SAP HANA - SQL Data Profiling

SQL Data Profiling task is used to understand and analyze data from multiple data sources. It is used to remove incorrect, incomplete data and prevent data quality problems before they are loaded in Data warehouse.

Here are the benefits of SQL Data Profiling tasks −

It helps is analyzing source data more effectively.
It helps in understanding the source data better.
It remove incorrect, incomplete data and improve data quality before it is loaded into Data warehouse.
It is used with Extraction, Transformation and Loading task.

The Data Profiling task checks profiles that helps to understand a data source and identify problems in the data that has to be fixed.

You can use the Data Profiling task inside an Integration Services package to profile data that is stored in SQL Server and to identify potential problems with data quality.

Note − Data Profiling Task works only with SQL Server data sources and does not support any other file based or third party data sources.

Access Requirement

To run a package contains Data Profiling task, user account must have read/write permissions with CREATE TABLE permissions on the tempdb database.

Data Profiler Viewer

Data Profile Viewer is used to review the profiler output. The Data Profile Viewer also supports drilldown capability to help you understand data quality issues that are identified in the profile output.
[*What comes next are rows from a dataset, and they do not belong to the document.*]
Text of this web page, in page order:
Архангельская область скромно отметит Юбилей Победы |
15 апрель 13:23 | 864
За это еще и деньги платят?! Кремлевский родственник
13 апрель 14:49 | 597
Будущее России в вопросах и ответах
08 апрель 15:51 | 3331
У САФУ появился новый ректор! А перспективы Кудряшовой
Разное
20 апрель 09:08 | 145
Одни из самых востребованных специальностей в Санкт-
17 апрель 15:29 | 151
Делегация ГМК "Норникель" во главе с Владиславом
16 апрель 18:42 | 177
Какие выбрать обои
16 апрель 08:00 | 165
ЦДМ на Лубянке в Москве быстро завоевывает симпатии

This drill down capability sends live queries to the original data source.

Data Profiling Task Setup and Reviewing

Setting up the Data Profiling Task

It involves execution of a package that contains Data Profiling task to compute the profiles. The task saves the output in XML format to a file or a package variable.

Reviewing the Profiles

To view the data profiles, send the output to a file and then use the Data Profile Viewer. This viewer is a stand-alone utility that displays the profile output in both summary and detail format with optional drilldown capability.

Data Profiling − Configuration Options

The Data Profiling task has these convenient configuration options −

Wildcard columns

While configuring a profile request, the task accepts ‘*’ wildcard in place of a column name. This simplifies the configuration and makes it easier to discover the characteristics of unfamiliar data. When the task runs, the task profiles every column that has an appropriate data type.

Quick Profile

You can select Quick Profile to configure the task quickly. A Quick Profile profiles a table or view by using all the default profiles and settings.
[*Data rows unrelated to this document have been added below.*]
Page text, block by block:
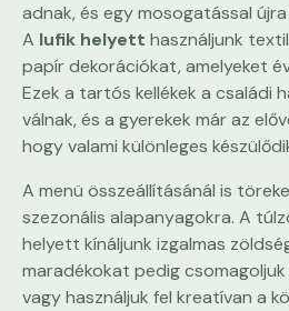
adnak, és egy mosogatással
A lufik helyett használjunk
papír dekorációkat, amelyeket
Ezek a tartós kellékek a családi
válnak, és a gyerekek már az
hogy valami különleges
A menü összeállításánál is
szezonális alapanyagokra. A
helyett kínáljunk izgalmas
maradékokat pedig csomagoljuk
vagy használjuk fel kreatívan a
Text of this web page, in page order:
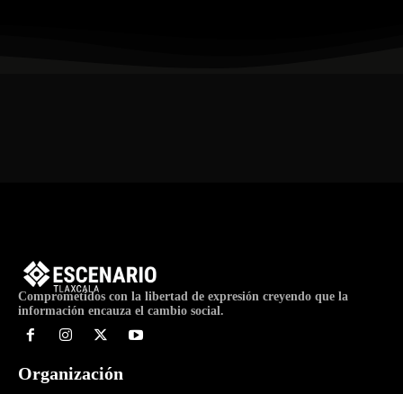
Comprometidos con la libertad de expresión creyendo que la
información encauza el cambio social.
Organización
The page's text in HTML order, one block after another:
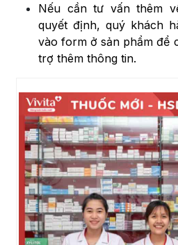
Nếu cần tư vấn thêm
quyết định, quý khách
vào form ở sản phẩm để
trợ thêm thông tin.
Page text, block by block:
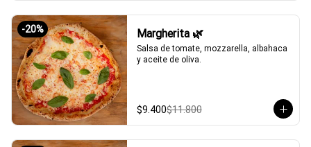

The Data Profiling Task can compute eight different data profiles. Five of these profiles can check individual columns and the remaining three analyze- multiple columns or relationships between columns.

Data Profiling − Task Outputs

The Data Profiling task outputs the selected profiles into XML format that is structured like DataProfile.xsd schema.

You can save a local copy of the schema and view the local copy of the schema in Microsoft Visual Studio or another schema editor, in an XML editor or in a text editor such as Notepad.